In this roundtable, we will discuss four examples from recent studies that address the following question: How can social workers conduct high-quality secondary data analysis with limited sample sizes or leverage underutilized variables in existing datasets to document the diversity among their populations of interest?
First, we will hear from two presenters regarding techniques employed with data from the Current Population Survey, jointly sponsored by the U.S. Census Bureau and the Bureau of Labor Statistics. They will describe strategies to enhance the samples among various racial and ethnic groups, including Asian, Hawaiian and Pacific Islanders; American Indian or Alaskan Natives; and Hispanic subgroups such as Mexicans, Dominicans, Salvadorans, Cubans, and Puerto Ricans.

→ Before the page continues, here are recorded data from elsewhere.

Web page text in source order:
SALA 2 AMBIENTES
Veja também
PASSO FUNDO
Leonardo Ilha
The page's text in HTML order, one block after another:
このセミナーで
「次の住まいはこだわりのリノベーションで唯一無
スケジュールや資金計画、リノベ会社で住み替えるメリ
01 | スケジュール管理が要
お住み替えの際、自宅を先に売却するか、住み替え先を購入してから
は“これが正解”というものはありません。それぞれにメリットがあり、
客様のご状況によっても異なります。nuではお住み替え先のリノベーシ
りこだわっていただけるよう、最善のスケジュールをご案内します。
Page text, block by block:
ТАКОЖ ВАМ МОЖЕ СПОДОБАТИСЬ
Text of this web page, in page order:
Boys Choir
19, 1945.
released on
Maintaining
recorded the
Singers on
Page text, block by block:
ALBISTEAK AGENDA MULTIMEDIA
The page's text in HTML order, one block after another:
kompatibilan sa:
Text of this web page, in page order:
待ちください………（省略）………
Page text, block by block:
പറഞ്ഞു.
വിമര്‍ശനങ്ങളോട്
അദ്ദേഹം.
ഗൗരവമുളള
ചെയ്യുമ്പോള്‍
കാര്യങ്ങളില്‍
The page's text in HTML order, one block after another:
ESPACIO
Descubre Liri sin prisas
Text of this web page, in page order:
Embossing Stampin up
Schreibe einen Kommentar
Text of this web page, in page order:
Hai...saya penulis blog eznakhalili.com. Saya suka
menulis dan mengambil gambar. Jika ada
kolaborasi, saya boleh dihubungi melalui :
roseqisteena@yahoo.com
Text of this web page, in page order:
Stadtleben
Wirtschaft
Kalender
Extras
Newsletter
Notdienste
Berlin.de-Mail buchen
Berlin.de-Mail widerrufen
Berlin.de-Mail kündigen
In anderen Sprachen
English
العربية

Next, another speaker will share her experiences using data from the National Social Life, Health, and Aging Project (NSHAP) to understand Latino caregiving. NSHAP is longitudinal study that focuses on the physical and mental health, well-being, social networks, and sexual health of older Americans. Piedra will emphasize the importance of the language variable in datasets that offer limited background information on Hispanic participants and discuss the value of adopting flexible interpretive strategies for data analysis. Additionally, she will address how differentiating between surveys completed in Spanish versus English can reveal significant differences in nativity or educational attainment among Latinos, even though many researchers currently aggregate all Hispanic or Latino respondents to increase sample sizes. Piedra will also explore strategies to rectify this practice, thereby improving the accuracy and usefulness of research outcomes.
Lastly, a presenter will discuss the importance of skin tone and how exploring it can add rich intra-racial/ethnic nuance to analyses. Several frequently used secondary datasets (e.g., Add Health, CARDIA, National Survey of American Life) include variables for skin tone. Adding skin tone variables and stratifying analyses by race/ethnicity can reveal intragroup skin tone differences in outcomes and potentially unmask inequalities within specific groups.
The overarching goal is to stimulate conversations and share methodologies to reflect and celebrate the growing diversity across the nation.